Was Darwin a sexist? So, is the accusation of sexism levelled at Darwin really valid, and did this cloud his science? There is certainly some evidence that Darwin underestimated the importance of variation, strategy and even promiscuity in most female animals.
For example, Darwin – possibly as a result of a prevailing prudishness – placed little emphasis on mechanisms of sexual selection that operate after mating. Female birds and mammals may choose to mate with multiple males, and their sperm can compete to fertilise one or more eggs within the reproductive tract.
Cats, dogs and other animals can have litters with multiple fathers (the gloriously named “heteropaternal superfecundation” – even though the sound of it is really quite atrocious!).
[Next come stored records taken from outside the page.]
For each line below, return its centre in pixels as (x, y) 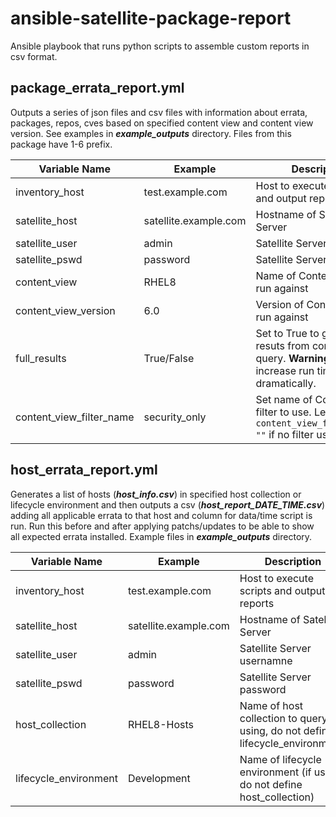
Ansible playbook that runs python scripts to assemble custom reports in (160, 46)
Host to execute (276, 578)
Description (293, 561)
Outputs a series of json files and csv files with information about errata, (159, 112)
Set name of (284, 399)
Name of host (271, 705)
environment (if (275, 772)
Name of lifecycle (280, 759)

There is even some suggestion that the human penis – being thicker than our nearest primate relatives – is an adaptation for physically displacing the sperm of competing males. Such earthy speculations were anathema to Darwin’s sensibilities.
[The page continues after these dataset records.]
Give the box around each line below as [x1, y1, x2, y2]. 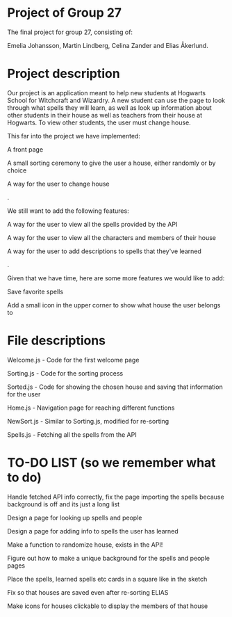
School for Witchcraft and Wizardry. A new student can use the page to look [7, 96, 226, 104]
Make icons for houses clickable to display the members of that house [7, 602, 208, 610]
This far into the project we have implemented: [7, 131, 141, 140]
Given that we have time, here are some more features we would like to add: [7, 273, 225, 282]
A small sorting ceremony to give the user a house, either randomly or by [7, 159, 216, 167]
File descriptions [7, 332, 106, 348]
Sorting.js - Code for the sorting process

Female blue tits often mate with multiple males in order to ensure their protection and support – a somewhat manipulative strategy when paternity for the prospective fathers is uncertain. All this challenges Darwin’s assumption that females are relatively passive and non-strategic.
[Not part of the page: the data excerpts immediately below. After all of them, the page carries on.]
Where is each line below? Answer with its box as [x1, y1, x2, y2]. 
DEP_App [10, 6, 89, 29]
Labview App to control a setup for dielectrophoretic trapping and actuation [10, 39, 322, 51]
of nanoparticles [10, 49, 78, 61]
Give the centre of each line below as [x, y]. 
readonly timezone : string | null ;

Where males make a greater investment, they become more active in mate choice. Male (rather than female) poison dart frogs (Dendrobates auratus) protect the young, and therefore attract multiple females who compete to lay eggs for them to fertilise. Many bird species have biparental care, and therefore a richer diversity of mating systems.
Inevitably, Darwin’s world view was shaped by the culture of his time, and his personal writings make it difficult to mount a particularly robust defence. In a letter from 1882, he wrote “I certainly think that women, though generally superior to men to [sic] moral qualities are inferior intellectually; & there seems to me to be a great difficulty from the laws of inheritance … in their becoming the intellectual equals of man”.
He also deliberated over the relative merits of marriage, famously noting: “Home, & someone to take care of house — Charms of music & female chit-chat. — These things good for one’s health. — but terrible loss of time”.
Unsurprisingly there is much that Darwin did not fully understand. Darwin – like Albert Einstein, H.G. Wells and Edgar Allan Poe – married his first cousin, Emma Wedgwood. Ironically, he knew nothing of genetics and the mechanisms by which close relatives are more likely to have offspring with certain genetic diseases. Intriguingly, our closest relatives in the tree of life, the chimpanzees, naturally circumvent this problem, since females select mates that are more distantly related to them than the average male in the available pool.
Despite its omissions, however, Darwin’s understanding was radically more advanced than anything that preceded it. When combined with the subsequent understanding of genetics and inheritance, Darwin’s writings are still the bedrock of all modern evolutionary biology.